Excerpts from a dataset
===============
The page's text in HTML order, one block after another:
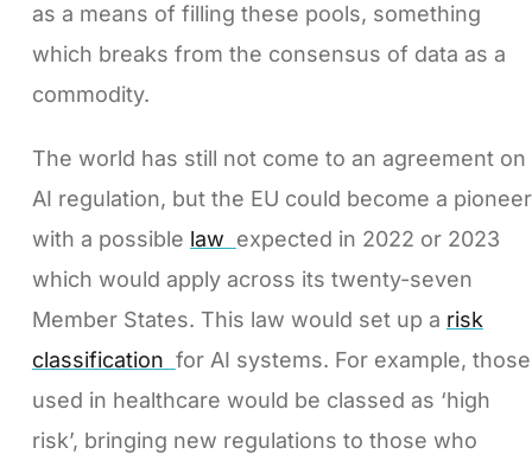
as a means of filling these pools, something
which breaks from the consensus of data as a
commodity.
The world has still not come to an agreement on
AI regulation, but the EU could become a pioneer
with a possible law expected in 2022 or 2023
which would apply across its twenty-seven
Member States. This law would set up a risk
classification for AI systems. For example, those
used in healthcare would be classed as ‘high
risk’, bringing new regulations to those who
===============
*TASK PROMPT*. All the records need to be set down word for word, with the images left out.

*OUTPUT*.
The page's text in HTML order, one block after another:
as a means of filling these pools, something
which breaks from the consensus of data as a
commodity.
The world has still not come to an agreement on
AI regulation, but the EU could become a pioneer
with a possible law expected in 2022 or 2023
which would apply across its twenty-seven
Member States. This law would set up a risk
classification for AI systems. For example, those
used in healthcare would be classed as ‘high
risk’, bringing new regulations to those who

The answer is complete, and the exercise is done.